### Instructions for the task
Each entry has to be given again in its exact wording, and no picture may appear in the result.
==*==
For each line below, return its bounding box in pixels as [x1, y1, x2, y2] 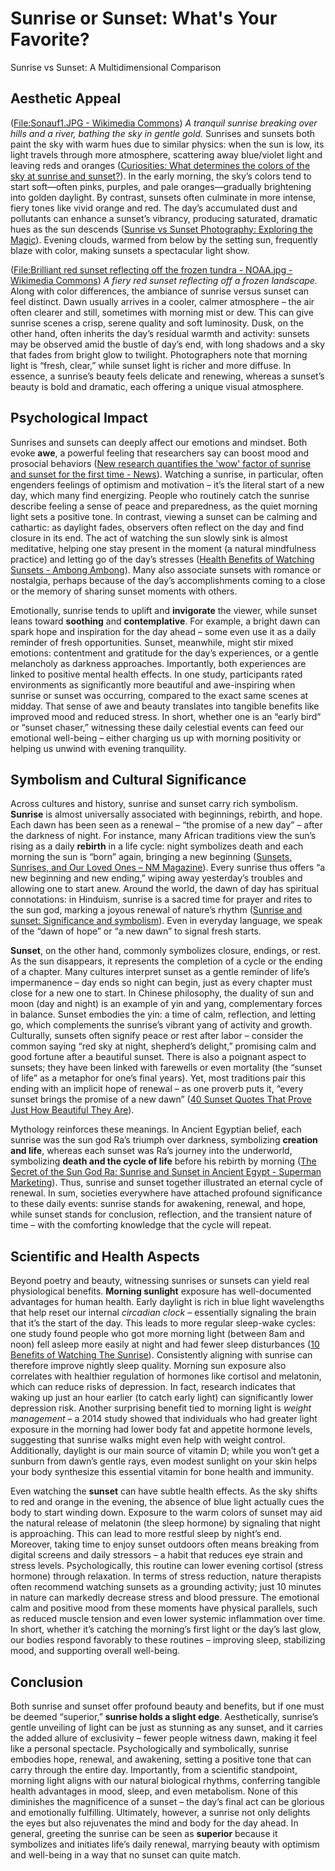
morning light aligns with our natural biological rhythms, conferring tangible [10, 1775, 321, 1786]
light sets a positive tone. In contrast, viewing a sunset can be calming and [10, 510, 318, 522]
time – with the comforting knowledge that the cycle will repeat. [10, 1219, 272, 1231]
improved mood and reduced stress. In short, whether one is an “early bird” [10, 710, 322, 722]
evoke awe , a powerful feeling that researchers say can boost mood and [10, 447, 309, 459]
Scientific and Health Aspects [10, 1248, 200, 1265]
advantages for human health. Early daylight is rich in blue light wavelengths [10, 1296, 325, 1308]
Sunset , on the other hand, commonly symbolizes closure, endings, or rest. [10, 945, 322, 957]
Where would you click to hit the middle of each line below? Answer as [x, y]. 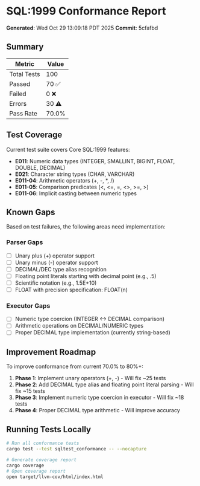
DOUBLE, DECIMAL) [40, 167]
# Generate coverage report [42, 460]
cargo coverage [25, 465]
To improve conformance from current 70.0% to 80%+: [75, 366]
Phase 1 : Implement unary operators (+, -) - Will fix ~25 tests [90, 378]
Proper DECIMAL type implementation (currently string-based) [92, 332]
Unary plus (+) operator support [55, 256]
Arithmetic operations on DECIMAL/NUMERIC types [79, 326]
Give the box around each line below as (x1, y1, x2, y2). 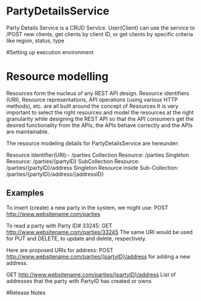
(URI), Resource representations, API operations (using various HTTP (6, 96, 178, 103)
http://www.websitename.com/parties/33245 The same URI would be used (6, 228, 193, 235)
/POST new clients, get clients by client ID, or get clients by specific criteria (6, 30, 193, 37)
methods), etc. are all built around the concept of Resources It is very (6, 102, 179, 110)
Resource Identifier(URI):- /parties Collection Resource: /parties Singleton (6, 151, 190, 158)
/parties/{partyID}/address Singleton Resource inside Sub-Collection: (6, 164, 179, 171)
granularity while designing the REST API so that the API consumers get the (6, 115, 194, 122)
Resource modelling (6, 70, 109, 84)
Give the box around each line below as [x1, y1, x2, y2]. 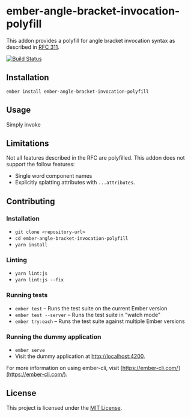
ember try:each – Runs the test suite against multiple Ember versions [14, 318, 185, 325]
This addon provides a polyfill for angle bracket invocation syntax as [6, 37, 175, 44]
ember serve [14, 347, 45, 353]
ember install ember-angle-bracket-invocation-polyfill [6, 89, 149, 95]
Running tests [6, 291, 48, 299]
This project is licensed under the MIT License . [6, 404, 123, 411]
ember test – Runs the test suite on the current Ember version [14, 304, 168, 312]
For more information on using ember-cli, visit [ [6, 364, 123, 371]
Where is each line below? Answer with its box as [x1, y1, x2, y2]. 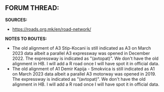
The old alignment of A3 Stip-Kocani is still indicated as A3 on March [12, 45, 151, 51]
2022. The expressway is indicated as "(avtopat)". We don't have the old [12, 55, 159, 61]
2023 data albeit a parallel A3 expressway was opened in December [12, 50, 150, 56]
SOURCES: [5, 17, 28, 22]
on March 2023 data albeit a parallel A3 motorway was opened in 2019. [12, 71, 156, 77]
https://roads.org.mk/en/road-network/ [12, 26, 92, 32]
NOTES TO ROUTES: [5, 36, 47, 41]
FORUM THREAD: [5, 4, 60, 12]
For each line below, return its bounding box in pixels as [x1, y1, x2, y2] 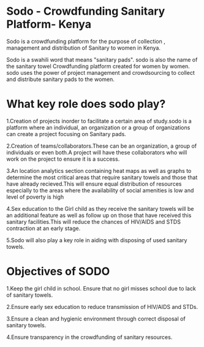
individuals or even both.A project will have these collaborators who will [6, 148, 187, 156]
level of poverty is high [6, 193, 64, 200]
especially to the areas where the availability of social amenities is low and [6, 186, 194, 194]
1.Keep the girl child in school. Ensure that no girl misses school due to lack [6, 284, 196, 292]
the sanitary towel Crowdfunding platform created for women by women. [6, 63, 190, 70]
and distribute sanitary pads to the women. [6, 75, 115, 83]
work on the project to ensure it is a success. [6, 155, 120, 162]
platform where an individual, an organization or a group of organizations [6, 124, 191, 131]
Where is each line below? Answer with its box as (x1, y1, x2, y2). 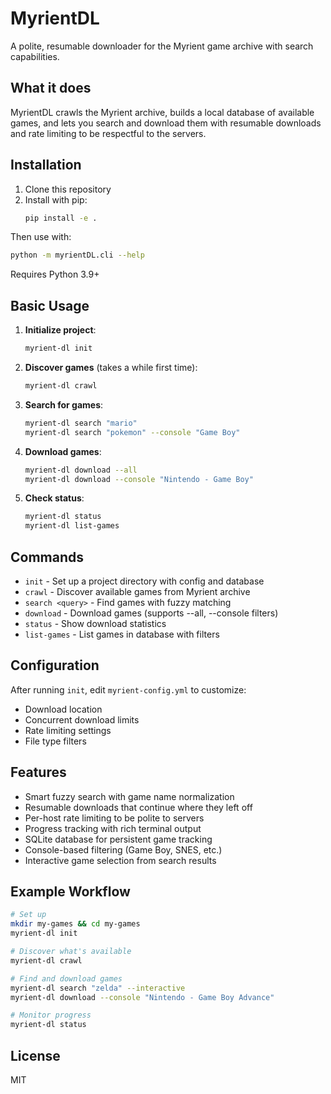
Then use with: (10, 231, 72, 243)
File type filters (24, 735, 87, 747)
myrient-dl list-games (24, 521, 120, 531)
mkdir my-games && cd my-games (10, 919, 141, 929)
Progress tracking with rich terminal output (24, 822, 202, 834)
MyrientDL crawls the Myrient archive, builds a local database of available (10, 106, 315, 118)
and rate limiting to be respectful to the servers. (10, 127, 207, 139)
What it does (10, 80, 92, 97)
==*==
### Written response
For each line below, return its bounding box in pixels as [x1, y1, x2, y2] 
morning light aligns with our natural biological rhythms, conferring tangible [10, 1775, 321, 1786]
light sets a positive tone. In contrast, viewing a sunset can be calming and [10, 510, 318, 522]
time – with the comforting knowledge that the cycle will repeat. [10, 1219, 272, 1231]
improved mood and reduced stress. In short, whether one is an “early bird” [10, 710, 322, 722]
evoke awe , a powerful feeling that researchers say can boost mood and [10, 447, 309, 459]
Scientific and Health Aspects [10, 1248, 200, 1265]
advantages for human health. Early daylight is rich in blue light wavelengths [10, 1296, 325, 1308]
Sunset , on the other hand, commonly symbolizes closure, endings, or rest. [10, 945, 322, 957]
Where would you click to hit the middle of each line below? Answer as [x, y]. 
DOUBLE, DECIMAL) [40, 167]
# Generate coverage report [42, 460]
cargo coverage [25, 465]
To improve conformance from current 70.0% to 80%+: [75, 366]
Phase 1 : Implement unary operators (+, -) - Will fix ~25 tests [90, 378]
Proper DECIMAL type implementation (currently string-based) [92, 332]
Unary plus (+) operator support [55, 256]
Arithmetic operations on DECIMAL/NUMERIC types [79, 326]
Give the box around each line below as (x1, y1, x2, y2). 
(URI), Resource representations, API operations (using various HTTP (6, 96, 178, 103)
http://www.websitename.com/parties/33245 The same URI would be used (6, 228, 193, 235)
/POST new clients, get clients by client ID, or get clients by specific criteria (6, 30, 193, 37)
methods), etc. are all built around the concept of Resources It is very (6, 102, 179, 110)
Resource Identifier(URI):- /parties Collection Resource: /parties Singleton (6, 151, 190, 158)
/parties/{partyID}/address Singleton Resource inside Sub-Collection: (6, 164, 179, 171)
granularity while designing the REST API so that the API consumers get the (6, 115, 194, 122)
Resource modelling (6, 70, 109, 84)
Give the box around each line below as [x1, y1, x2, y2]. 
ember try:each – Runs the test suite against multiple Ember versions [14, 318, 185, 325]
This addon provides a polyfill for angle bracket invocation syntax as [6, 37, 175, 44]
ember serve [14, 347, 45, 353]
ember install ember-angle-bracket-invocation-polyfill [6, 89, 149, 95]
Running tests [6, 291, 48, 299]
This project is licensed under the MIT License . [6, 404, 123, 411]
ember test – Runs the test suite on the current Ember version [14, 304, 168, 312]
For more information on using ember-cli, visit [ [6, 364, 123, 371]
Where is each line below? Answer with its box as [x1, y1, x2, y2]. 
The old alignment of A3 Stip-Kocani is still indicated as A3 on March [12, 45, 151, 51]
2022. The expressway is indicated as "(avtopat)". We don't have the old [12, 55, 159, 61]
2023 data albeit a parallel A3 expressway was opened in December [12, 50, 150, 56]
SOURCES: [5, 17, 28, 22]
on March 2023 data albeit a parallel A3 motorway was opened in 2019. [12, 71, 156, 77]
https://roads.org.mk/en/road-network/ [12, 26, 92, 32]
NOTES TO ROUTES: [5, 36, 47, 41]
FORUM THREAD: [5, 4, 60, 12]
For each line below, return its bounding box in pixels as [x1, y1, x2, y2] 
individuals or even both.A project will have these collaborators who will [6, 148, 187, 156]
level of poverty is high [6, 193, 64, 200]
especially to the areas where the availability of social amenities is low and [6, 186, 194, 194]
1.Keep the girl child in school. Ensure that no girl misses school due to lack [6, 284, 196, 292]
the sanitary towel Crowdfunding platform created for women by women. [6, 63, 190, 70]
and distribute sanitary pads to the women. [6, 75, 115, 83]
work on the project to ensure it is a success. [6, 155, 120, 162]
platform where an individual, an organization or a group of organizations [6, 124, 191, 131]
Where is each line below? Answer with its box as (x1, y1, x2, y2). 
Then use with: (10, 231, 72, 243)
File type filters (24, 735, 87, 747)
myrient-dl list-games (24, 521, 120, 531)
mkdir my-games && cd my-games (10, 919, 141, 929)
Progress tracking with rich terminal output (24, 822, 202, 834)
MyrientDL crawls the Myrient archive, builds a local database of available (10, 106, 315, 118)
and rate limiting to be respectful to the servers. (10, 127, 207, 139)
What it does (10, 80, 92, 97)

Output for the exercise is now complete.